If my family thought less of me and made me switch branches just because of my impediment, that would also affect my mental health a lot, especially make me loose confidence in my abilities.
I think as a person, he should have a say in his important life decisions.
Maybe try to communicate these fears with him. If he understands, he might change his decision. I think it's not right to force someone to change their path just because you are fearful.
I used to stammer very frequently until I was 17-18 and I still stammer once in a while. BTW, I'm in hardcore sales :)
I would strongly against creating a habit of co-dependency, stammering or no stammering. Please allow your sibling to make independent decisions based on his own introspection and research. Create a space where he can come to help and advice, yet remain an independent minded person.

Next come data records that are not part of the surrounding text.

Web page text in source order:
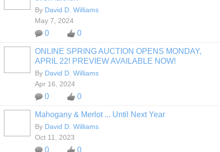
By David D. Williams
May 7, 2024
0 0
ONLINE SPRING AUCTION OPENS MONDAY,
APRIL 22! PREVIEW AVAILABLE NOW!
By David D. Williams
Apr 16, 2024
0 0
Mahogany & Merlot ... Until Next Year
By David D. Williams
Oct 11, 2023
0 0
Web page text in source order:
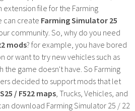
extension file for the Farming
can create Farming Simulator 25
community. So, why do you need
mods? for example, you have bored
or want to try new vehicles such as
the game doesn't have. So Farming
decided to support mods that let
/ F522 maps , Trucks, Vehicles, and
download Farming Simulator 25 / 22
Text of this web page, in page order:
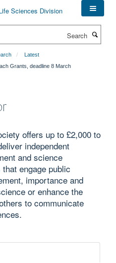
Latest
Grants, deadline 8 March
offers up to £2,000 to
independent
and science
engage public
importance and
or enhance the
to communicate
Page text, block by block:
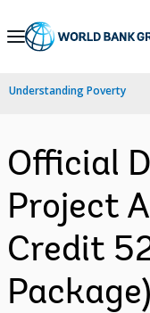
Skip
Navigation
Understanding Poverty
Official
Project
Credit
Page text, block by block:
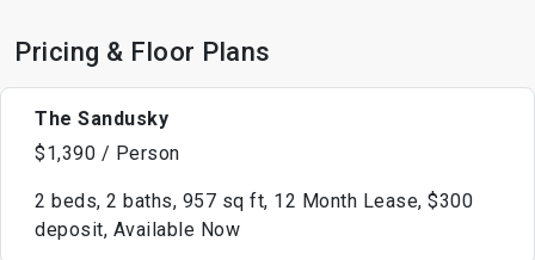
Pricing & Floor Plans
The Sandusky
$1,390 / Person
2 beds, 2 baths, 957 sq ft, 12 Month Lease, $300
deposit, Available Now
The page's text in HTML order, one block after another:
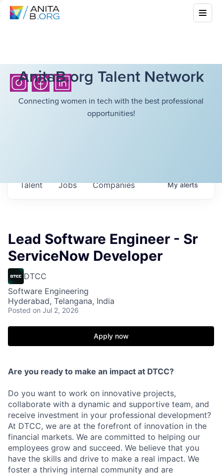
AnitaB.org Talent Network
Connecting women in tech with the best professional
opportunities!
Jobs Companies
Talent Myalerts
Lead Software Engineer - Sr
ServiceNow Developer
DTCC
Software Engineering
Hyderabad, Telangana, India
Posted on Jul 2, 2026
Apply now
Are you ready to make an impact at DTCC?
Do you want to work on innovative projects,
collaborate with a dynamic and supportive team, and
receive investment in your professional development?
At DTCC, we are at the forefront of innovation in the
financial markets. We are committed to helping our
employees grow and succeed. We believe that you
have the skills and drive to make a real impact. We
foster a thriving internal community and are
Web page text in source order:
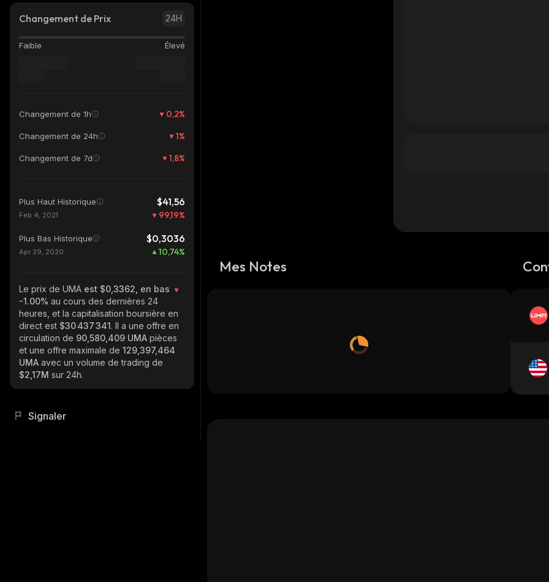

Look for firms with Diversity and Inclusion
I had a major stammering issue a few years back. Today I am earning significantly more than my peers and would call myself fairly successful.
The trick that worked for me was meditation and gaining as much knowledge as possible.
Happy to connect with your brother if you would like.
Sr Engineering Manager who indirectly manages around 25+ folks.
My teams best engineer stammers. Not going to deny that it creates a problem in communication especially since we are remote. But the guy is is too good technically so over a period people have adjusted to it. And that is more or less because of how good he is technically.